Typical taper dimensions for materials like this should be a reduction of 0.0175 inch per inch of sprue length. With a 3-inch-long sprue, I would expect the sprue O-diameter to be 0.0525 inch smaller than the root diameter, or three times 0.0175 inch—not the 0.240-inch reduction I could see on this sprue.

The real problem here was that since the O-diameter was so small (0.135 inch), the nozzle orifice diameter had to be no larger than 0.125 inch. This might have worked for a small-volume part or a small runner with parts less than an inch long, but not for a big part like this.

To make this small orifice work, the molding technicians would have to raise the barrel and nozzle heats at least 50 deg F, and maybe 100 deg F to get the material to move like an easy-flow material instead of medium-flow PC. Actually, this is done in molding shops all the time. If we need a 10-melt amorphous material to flow more easily, we just raise the melt temperatures by 20 or 30 deg F. With the higher heat, the 10-melt material flows as if it were a 15- or 20-grade. Add another 20 deg F and it flows like a 25 or 30, and so on. This does not work the same with crystalline materials—just amorphous ones.

The part looked to me like the material had been properly dried at 250°F for at least 2 hours, and 3 hours on startup. This is the proper temperature for drying PC, no matter what grade you use. Just to be sure, though, it is important to check the material data sheet to see what the proper drying temperature is and what length of drying time is required for any material you are going to mold.


The joys of a faster cycle
My list of suggestions for this molder wasn’t lengthy: Add the proper radiuses where the ribs and end walls attach to the sidewalls; change the sprue bushing to one with a normal taper and an O-diameter of approximately 0.312 inch; and use a full-taper nozzle with an orifice diameter of 0.290 inch.

After these changes were made, we would lower the barrel and nozzle heats by 50-100 deg F so the melt temperature of the material ended up around 530°F. Taking shear into account, this means the setpoint for the barrel heaters would be around 500°F or 510°F.

Lowering the melt temperature of the material and opening up the flow path should get rid of the flashed-over small rectangles on the bottom of the part. Any warpage tendencies would be eliminated and the mold water could now probably be warmed up to help with fill and pack since the mold would not have to be really cold to keep the part sidewalls nice and straight.

Another thing about PC being shot into a cold mold is that we often get what is called cold flow, which causes brittle parts. Polycarbonate really likes warm to hot molds—something like 120-180°F is the temperature range I most often see.

It was just a couple of days later when the molder called, and I had my list of suggestions ready and waiting. He asked me if I thought he had any chance of straightening out the problems with this part. I told him it was not as much of a problem as he might have thought. I went through the radius issues, the strangely shaped sprue bushing, and the appropriate nozzle and orifice size he should be using.
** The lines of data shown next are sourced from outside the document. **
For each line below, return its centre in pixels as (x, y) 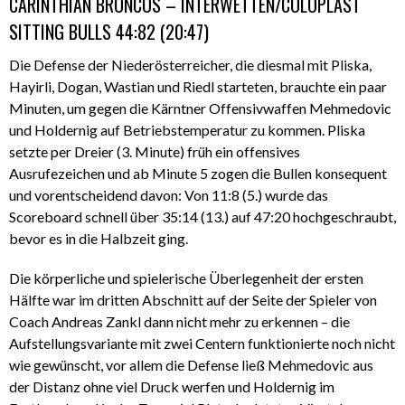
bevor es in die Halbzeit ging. (99, 239)
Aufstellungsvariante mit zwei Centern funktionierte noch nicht (202, 344)
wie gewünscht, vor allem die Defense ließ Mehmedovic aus (191, 365)
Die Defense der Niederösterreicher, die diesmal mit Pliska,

He pretty much accepted everything I told him to do without a lot of conversation but when I got to the part where he could possibly speed up the cycle by 25% or more, he got pretty excited.
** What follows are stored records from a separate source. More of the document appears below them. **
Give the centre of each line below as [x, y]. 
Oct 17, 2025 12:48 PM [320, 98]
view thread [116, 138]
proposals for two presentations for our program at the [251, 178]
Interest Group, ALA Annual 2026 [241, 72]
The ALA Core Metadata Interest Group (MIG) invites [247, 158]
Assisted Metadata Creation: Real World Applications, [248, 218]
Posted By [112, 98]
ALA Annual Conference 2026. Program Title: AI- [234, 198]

I let him talk and talk he did. He was one happy molder. This is another great success story for the completed projects file. No wonder I like working with molders and toolmakers so much.

Troubleshooter’s 
notebook
Part/material: Polycarbonate or PC alloy.
Tool: Single-cavity cold runner.
Symptoms/problem: Flash, warpage, flow marks, filling issues, and reduced impact values.
Solution: Radius all sharp corners; replace sprue bushing with one of a more gradual taper; use a full-taper nozzle with a 0.290-inch-diameter orifice.